Students living in the technologically advanced world of today use rich media, such as smart phones, iPads, social media, and virtual environments as part of every day life. Through technology, students can access vast amounts of information instantly, as well as maintain continuous connections with family, friends, and work. These same students fill our universities with the wonder of the information age, ready to engage with their academic courses in the same way. As educators, we must meet this technological transformation by offering students ways to harness the power of technology for their own learning. We must also prepare students with the skills and social constructs necessary for engaging and competing in the new global information exchange that has emerged in business, medicine, and education as a result of technology.

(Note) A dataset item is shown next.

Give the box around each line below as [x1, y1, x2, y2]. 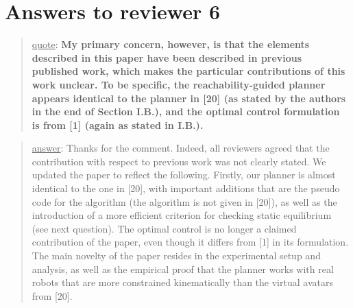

Faced with this challenge, we began utilizing the Second Life virtual world technology as part of a graduate Childhood Education course. Second Life is a 3-D immersive environment. Immersive environments are virtual representations of real-world and alternate-world places, activities, interactions, and events that tap into the brain’s sensory receptors. This allows one to feel and experience something as if it was happening in real life. Virtual representations can extend to just about anything imaginable. Participants can interact and socialize in virtual worlds using avatars, which are virtual representations of one’s self or alter ego. When involved in a virtual world, a piece of an individual’s being is captured into that world and he or she becomes immersed in it. This state of immersion creates a strong, focused engagement and sense of absorption, which creates an optimal condition for learning to take place.

Our reason for choosing and using this technology in our Integrated Curriculum for a Digital Native Nation course was to teach students in a way that matched their lifestyles and expectations as “digital natives.” We utilized the power of this technology to create a collaborative and constructivist learning experience for our students. In Second Life, we held midweek classes, facilitated small group interactions, and guided students in the construction of virtual elementary school classrooms. As future teachers, it was valuable for our students to be able to “bring to life” their mental images of an ideal elementary classroom, as well as test their classroom schemas with their peers. The students’ classrooms were fully equipped with content-related objects, furniture, PowerPoint presentations, teaching aids, and web resources. In addition, students were able to develop a deeper conceptual and practical understanding of how this technology can be used to enhanced classroom teaching and learning.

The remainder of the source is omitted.